Set in 1832 West Yorkshire, England, Gentleman Jack is inspired by the true-story and coded journals of Anne Lister (played by Suranne Jones), and follows her attempt to revitalize her inherited home, Shibden Hall. Most notably for the time period, a part of Lister's plan is to help the fate of her own family by taking a wife.
The series is on HBO and runs Monday nights at 10 PM. (Note: Recaps will include spoilers for that episode.)



We have to talk about the enchanted make-out cottage.

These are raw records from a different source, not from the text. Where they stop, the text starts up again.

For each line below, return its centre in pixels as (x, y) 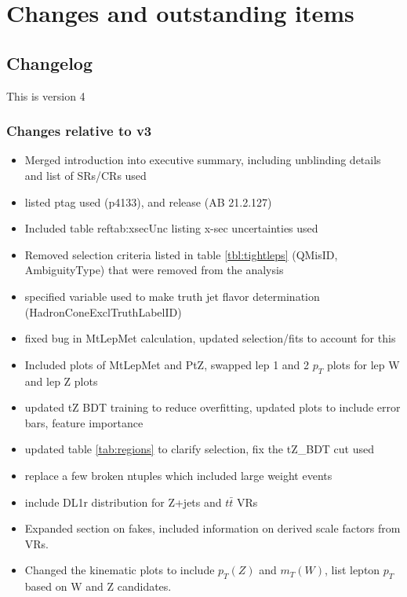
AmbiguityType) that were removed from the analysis (154, 270)
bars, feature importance (84, 422)
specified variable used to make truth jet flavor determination (172, 296)
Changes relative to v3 (79, 131)
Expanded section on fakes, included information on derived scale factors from (213, 528)
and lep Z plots (61, 381)
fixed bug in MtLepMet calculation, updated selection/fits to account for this (210, 338)
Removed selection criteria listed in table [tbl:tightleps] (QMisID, (181, 254)
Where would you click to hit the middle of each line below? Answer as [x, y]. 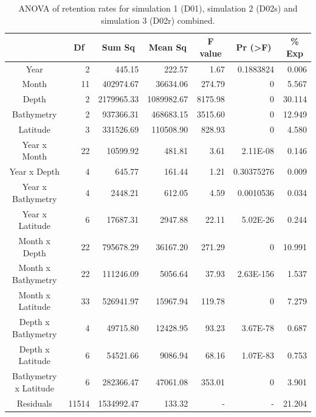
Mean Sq [167, 47]
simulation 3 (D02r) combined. [158, 20]
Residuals [34, 403]
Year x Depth [35, 171]
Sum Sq [118, 47]
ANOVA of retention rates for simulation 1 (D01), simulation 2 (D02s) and [158, 8]
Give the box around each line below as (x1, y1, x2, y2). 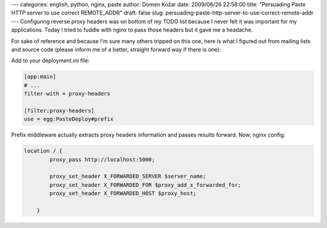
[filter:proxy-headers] (24, 107, 95, 114)
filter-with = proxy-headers (24, 90, 111, 97)
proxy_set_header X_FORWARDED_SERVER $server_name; (49, 173, 206, 180)
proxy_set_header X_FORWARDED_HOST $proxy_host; (49, 190, 197, 197)
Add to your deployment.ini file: (11, 57, 90, 64)
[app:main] (24, 73, 56, 80)
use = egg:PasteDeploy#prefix (24, 116, 114, 122)
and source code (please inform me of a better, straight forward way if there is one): (11, 45, 221, 53)
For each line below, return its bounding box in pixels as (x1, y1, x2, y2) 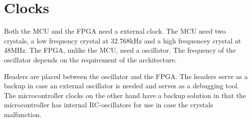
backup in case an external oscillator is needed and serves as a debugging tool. (4, 81, 239, 91)
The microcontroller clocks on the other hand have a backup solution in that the (4, 90, 246, 100)
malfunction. (4, 109, 42, 119)
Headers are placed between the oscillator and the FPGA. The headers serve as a (4, 71, 248, 81)
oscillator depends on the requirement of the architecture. (4, 54, 177, 64)
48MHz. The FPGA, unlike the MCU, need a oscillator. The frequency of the (4, 45, 236, 55)
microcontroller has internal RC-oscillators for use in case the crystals (4, 100, 213, 110)
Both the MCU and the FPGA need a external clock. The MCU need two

In-between last episode and this one, Anne and Ann have apparently been spending a lot of time together. First, we learn that Anne popped in on Ann's vacation (surprise!). While that strikes me as "moving a bit fast, even for a lesbian," Ann herself seemed pleased by it. They've also been doing fancy ladylike things such as having intimate conversations in Ann's sitting parlour while wearing intricate dresses and hairstyles, and hanging out in this adorable little cottage:


We get literally no backstory about this cottage, but it's still somehow perfect. Or, maybe the unknown is partly why it's perfect.

The details don't matter much. For, it's as if it's been plucked from Middle-earth and dropped instead into a world in which women exist and get to discreetly kiss each other safe from the prying eyes of meddlesome townsfolk. The stage seems set, in fact, for a character played by Cate Blanchett to pop in for a cameo, wondering who's been sleeping in her bed, but I digress. (Spoiler alert: We have a few digressions in this recap today.)

The truly important thing to note about this cottage is that Anne and Ann kiss for the first time in it! And, both parties seem to enjoy it. A lot. We know this because Ann invites Anne to dinner "tomorrow night," including a proposal to... dun-dun-dun "stay all night." Ope! How forward of Ann! The heart wants what it wants, and Anne seems flustered for once, but in a good way.

When Anne eventually gets back to Shibden, Marian is in a tizzy because Aunt Anne (yes, the aunt's name is Anne, too, lolol) isn't feeling well. Anne checks in on her aunt and then reveals that she's been thinking that she wants Ann Walker to be her "companion for life." Whew! Was there an 1800s version of the U-haul joke for queer women? Never change, lesbians.


Aunt Anne's reaction is simply that it sounds like the perfect plan... "if [Anne] were a man." Anne replies, "Nature played a challenging trick on me, didn't she?" But, she's also undeterred. Here we see, again, Anne's belief that she was born the way she was. And, because she was a woman of means, she didn't have to marry a man for economic survival and so she simply refused to do so.

That brings us to Eugenie, the pregnant woman who arrived at Shibden with Anne. John, one of the servants at Shibden, proposes to marry Eugenie. Despite the language barrier (he only speaks English; she only speaks French), she agrees. We don't hear why she agrees, but we do learn that John will pretend to be the father of her child, sparing her from being an unwed single mother.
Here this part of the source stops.